**Task details**. Search each line below for the word "Users" and list those that contain it.

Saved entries
• • •

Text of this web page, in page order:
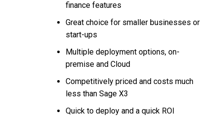
finance features
Great choice for smaller businesses or
start-ups
Multiple deployment options, on-
premise and Cloud
Competitively priced and costs much
less than Sage X3
Quick to deploy and a quick ROI
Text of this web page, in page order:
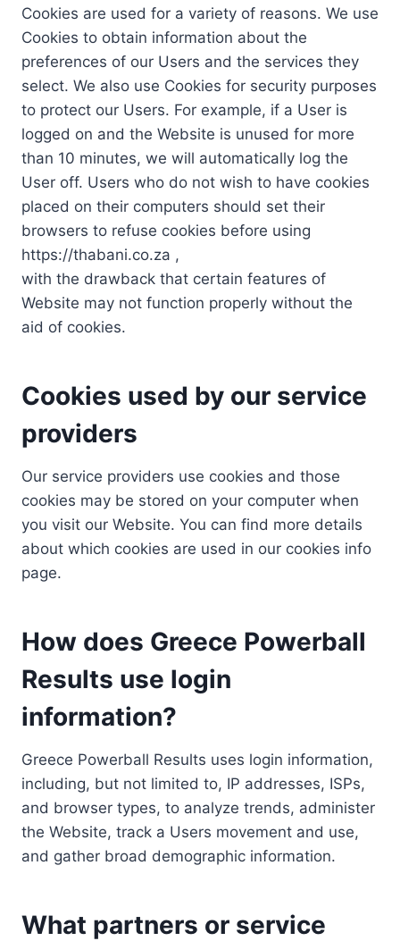
Cookies are used for a variety of reasons. We use
Cookies to obtain information about the
preferences of our Users and the services they
select. We also use Cookies for security purposes
to protect our Users. For example, if a User is
logged on and the Website is unused for more
than 10 minutes, we will automatically log the
User off. Users who do not wish to have cookies
placed on their computers should set their
browsers to refuse cookies before using
https://thabani.co.za ,
with the drawback that certain features of
Website may not function properly without the
aid of cookies.
Cookies used by our service
providers
Our service providers use cookies and those
cookies may be stored on your computer when
you visit our Website. You can find more details
about which cookies are used in our cookies info
page.
How does Greece Powerball
Results use login
information?
Greece Powerball Results uses login information,
including, but not limited to, IP addresses, ISPs,
and browser types, to analyze trends, administer
the Website, track a Users movement and use,
and gather broad demographic information.
What partners or service
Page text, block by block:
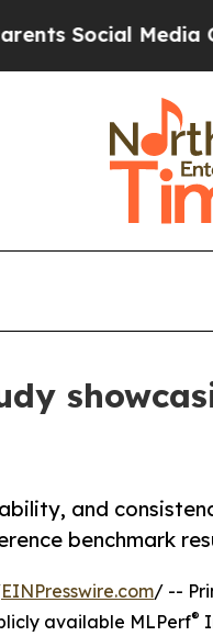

• • •

**Output of the task**.
preferences of our Users and the services they
to protect our Users. For example, if a User is
User off. Users who do not wish to have cookies
the Website, track a Users movement and use,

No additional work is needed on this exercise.